The jury only took two hours to acquit Collier. Collier was with his 12-year-old grandson when he shot at what he thought was a bear and killed Ochoa with a .270-caliber bullet. Prosecutors insisted that Collier acted recklessly and disregarded the obvious risks of such a shot. He was accused of not taking more time to observe the target. The men were trespassing at the time that Ochoa was shot, but prosecutors insisted that Collier should have considered that possibility that the target was not a bear. Collier had taken Vicodin, a drug for pain, the night before.
It is common in hunting areas for juries to be sympathetic to hunters in such cases. Oregon Code Section 163.118 defines manslaughter in the first degree as an act “committed recklessly under circumstances manifesting extreme indifference to the value of human life.” Jurors appear reluctant to declare a hunter reckless in taking a shot without spending longer to confirm the target. Consider Maine hunter Donald Rogerson. Mistaking a 37-year-old housewife for a white-tailed deer, Rogerson shot and killed her. Locals insisted that the victim (who had recently moved from Iowa) was to blame because she was wearing white mittens during deer season. And a Bangor, Maine, jury cleared him of manslaughter.

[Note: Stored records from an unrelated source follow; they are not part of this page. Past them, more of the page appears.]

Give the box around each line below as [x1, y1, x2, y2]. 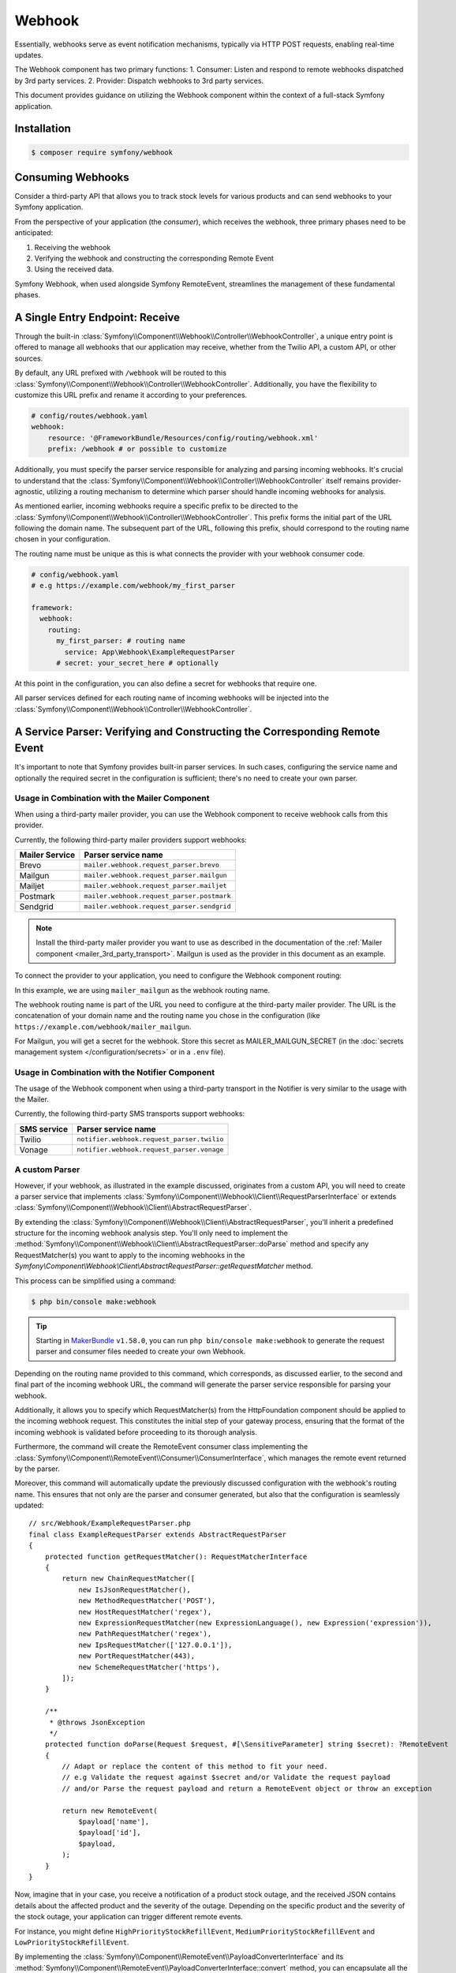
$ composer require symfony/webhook [31, 148, 174, 157]
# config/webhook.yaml [31, 570, 119, 579]
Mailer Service [19, 849, 76, 860]
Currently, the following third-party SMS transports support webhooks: [14, 1109, 245, 1118]
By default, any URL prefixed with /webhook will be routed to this [14, 368, 226, 378]
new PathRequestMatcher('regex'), [78, 1630, 212, 1638]
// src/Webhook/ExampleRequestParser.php [28, 1519, 191, 1528]
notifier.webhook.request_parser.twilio [76, 1135, 224, 1144]
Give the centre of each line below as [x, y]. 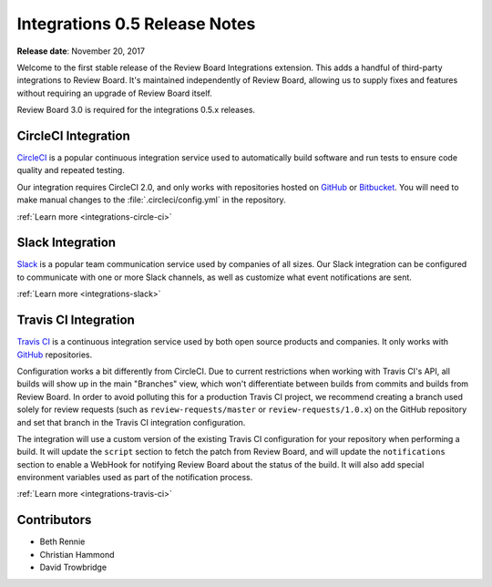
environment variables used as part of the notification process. [135, 478]
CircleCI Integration [74, 135]
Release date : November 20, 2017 [81, 51]
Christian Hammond [77, 554]
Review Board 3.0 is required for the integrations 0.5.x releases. [136, 110]
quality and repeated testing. [71, 170]
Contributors [54, 520]
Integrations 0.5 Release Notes [136, 24]
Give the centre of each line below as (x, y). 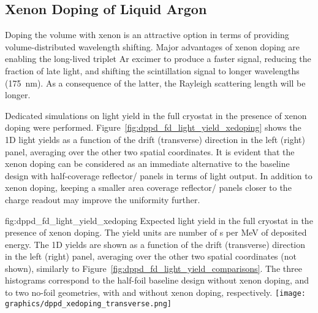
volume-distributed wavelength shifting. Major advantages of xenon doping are (153, 46)
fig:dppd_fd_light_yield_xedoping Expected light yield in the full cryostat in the (159, 220)
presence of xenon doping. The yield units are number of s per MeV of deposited (156, 232)
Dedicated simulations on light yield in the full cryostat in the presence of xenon (156, 115)
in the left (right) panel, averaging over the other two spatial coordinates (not (151, 256)
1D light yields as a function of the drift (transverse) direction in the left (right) (155, 139)
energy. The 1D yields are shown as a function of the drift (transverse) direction (155, 244)
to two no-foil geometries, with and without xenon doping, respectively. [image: (155, 292)
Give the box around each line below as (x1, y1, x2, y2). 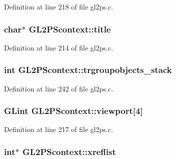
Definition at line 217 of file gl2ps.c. (4, 124, 113, 134)
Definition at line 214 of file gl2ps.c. (4, 42, 113, 52)
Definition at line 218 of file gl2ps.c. (4, 1, 113, 11)
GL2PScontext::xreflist (22, 145, 116, 157)
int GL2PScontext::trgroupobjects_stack (4, 63, 172, 76)
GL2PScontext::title (28, 22, 111, 35)
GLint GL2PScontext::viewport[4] (4, 104, 143, 117)
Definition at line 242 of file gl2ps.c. (4, 83, 113, 93)
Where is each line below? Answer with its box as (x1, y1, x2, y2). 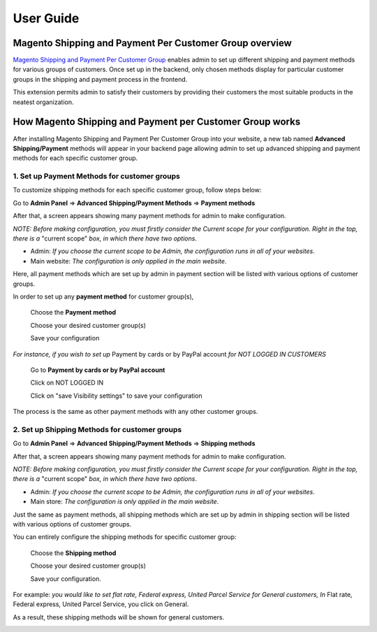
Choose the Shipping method (30, 549, 117, 557)
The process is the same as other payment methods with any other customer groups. (13, 408, 258, 416)
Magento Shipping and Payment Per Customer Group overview (13, 37, 293, 49)
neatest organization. (13, 98, 74, 106)
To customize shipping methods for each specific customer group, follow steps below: (13, 186, 262, 194)
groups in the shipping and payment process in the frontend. (13, 75, 188, 83)
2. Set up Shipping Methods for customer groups (13, 424, 182, 434)
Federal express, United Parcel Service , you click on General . (13, 600, 189, 608)
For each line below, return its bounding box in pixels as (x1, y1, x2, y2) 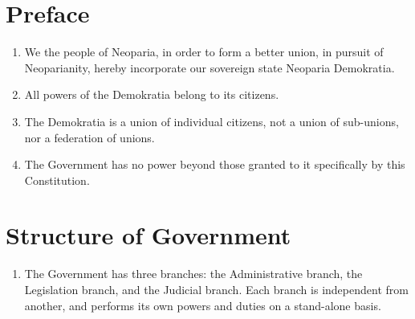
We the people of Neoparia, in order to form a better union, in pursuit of (24, 43, 384, 60)
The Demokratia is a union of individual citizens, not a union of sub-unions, (24, 112, 399, 129)
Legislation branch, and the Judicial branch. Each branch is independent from (24, 281, 409, 297)
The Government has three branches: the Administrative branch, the (24, 265, 363, 282)
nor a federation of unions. (24, 129, 155, 145)
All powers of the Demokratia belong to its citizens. (24, 86, 279, 103)
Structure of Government (6, 219, 291, 252)
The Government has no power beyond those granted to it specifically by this (24, 156, 405, 173)
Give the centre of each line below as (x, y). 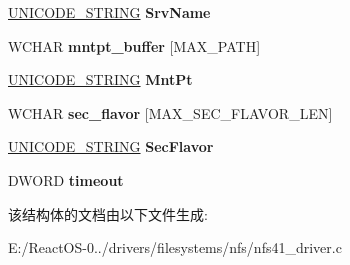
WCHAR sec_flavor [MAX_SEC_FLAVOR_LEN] (170, 112)
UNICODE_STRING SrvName (109, 12)
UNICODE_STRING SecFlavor (111, 146)
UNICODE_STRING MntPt (100, 79)
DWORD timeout (66, 179)
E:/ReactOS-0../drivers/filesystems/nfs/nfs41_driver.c (175, 247)
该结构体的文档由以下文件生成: (108, 213)
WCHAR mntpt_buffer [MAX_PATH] (134, 45)
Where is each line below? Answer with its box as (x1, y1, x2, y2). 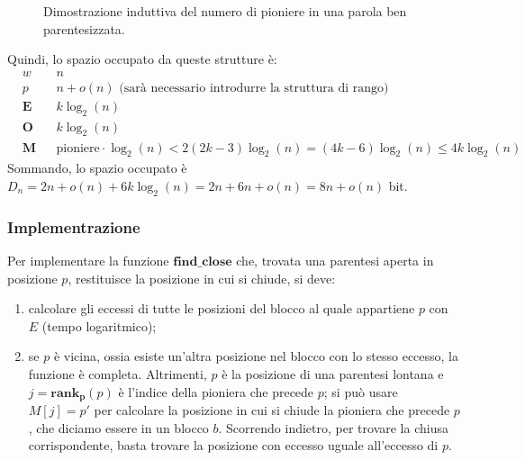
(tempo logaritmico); (41, 316, 157, 335)
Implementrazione (7, 215, 140, 238)
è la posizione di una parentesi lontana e (222, 364, 444, 383)
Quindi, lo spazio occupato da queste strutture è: (7, 50, 277, 68)
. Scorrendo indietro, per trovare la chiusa (218, 418, 448, 437)
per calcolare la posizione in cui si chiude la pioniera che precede (94, 400, 450, 419)
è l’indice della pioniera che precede (118, 382, 314, 401)
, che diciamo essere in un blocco (28, 418, 209, 437)
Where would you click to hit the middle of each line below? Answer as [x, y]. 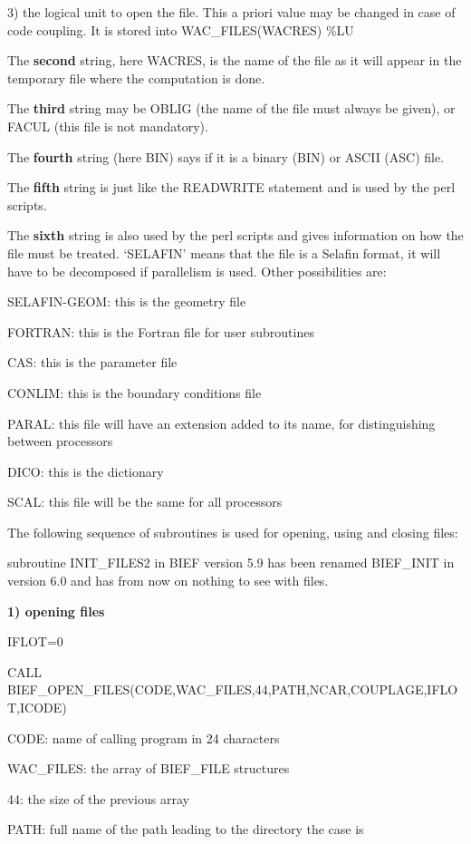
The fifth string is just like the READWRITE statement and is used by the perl [231, 187]
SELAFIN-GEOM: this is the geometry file [127, 301]
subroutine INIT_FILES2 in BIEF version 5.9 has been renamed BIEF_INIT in [231, 563]
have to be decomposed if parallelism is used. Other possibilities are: [197, 271]
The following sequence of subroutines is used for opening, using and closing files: [233, 532]
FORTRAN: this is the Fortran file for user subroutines [161, 331]
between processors [60, 441]
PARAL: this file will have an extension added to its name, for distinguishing [221, 423]
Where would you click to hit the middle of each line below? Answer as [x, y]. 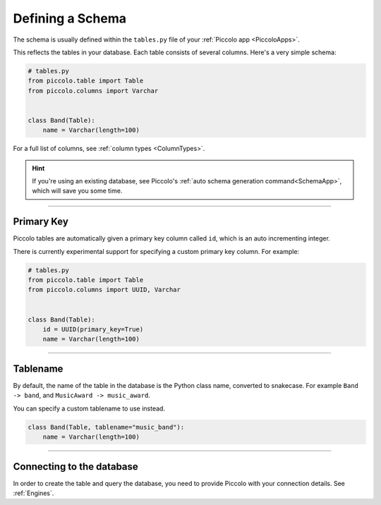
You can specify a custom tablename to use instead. [89, 408]
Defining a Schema [70, 18]
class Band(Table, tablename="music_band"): [106, 427]
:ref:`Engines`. [34, 493]
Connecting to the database [76, 467]
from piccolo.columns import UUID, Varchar [104, 290]
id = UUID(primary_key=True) [93, 329]
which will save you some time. [77, 191]
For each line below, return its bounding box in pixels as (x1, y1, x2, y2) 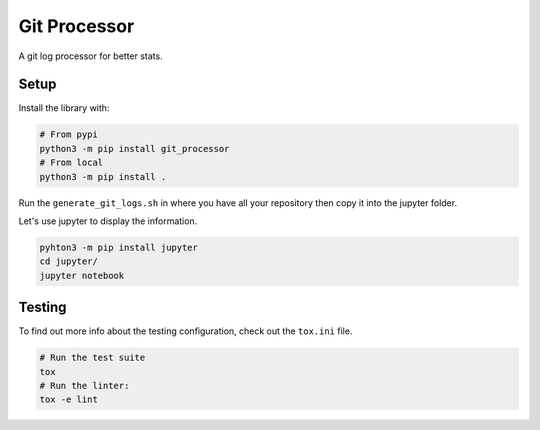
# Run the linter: (39, 380, 130, 392)
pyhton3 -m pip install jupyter (39, 241, 199, 253)
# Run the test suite (39, 352, 146, 364)
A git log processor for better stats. (18, 50, 164, 62)
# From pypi (39, 129, 99, 140)
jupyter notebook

The family now has the option to sue Collier for wrongful death in tort under the lower standard of proof, though we have been the same sympathetic approach of juries in civil cases in hunting areas.
The jury clearly did not believe it was reckless not to confirm that it was a bear that you are shooting at rather than a blur. Clearly Collier did not see a bear but a hiker. Yet, that was found not to be reckless. What do you think?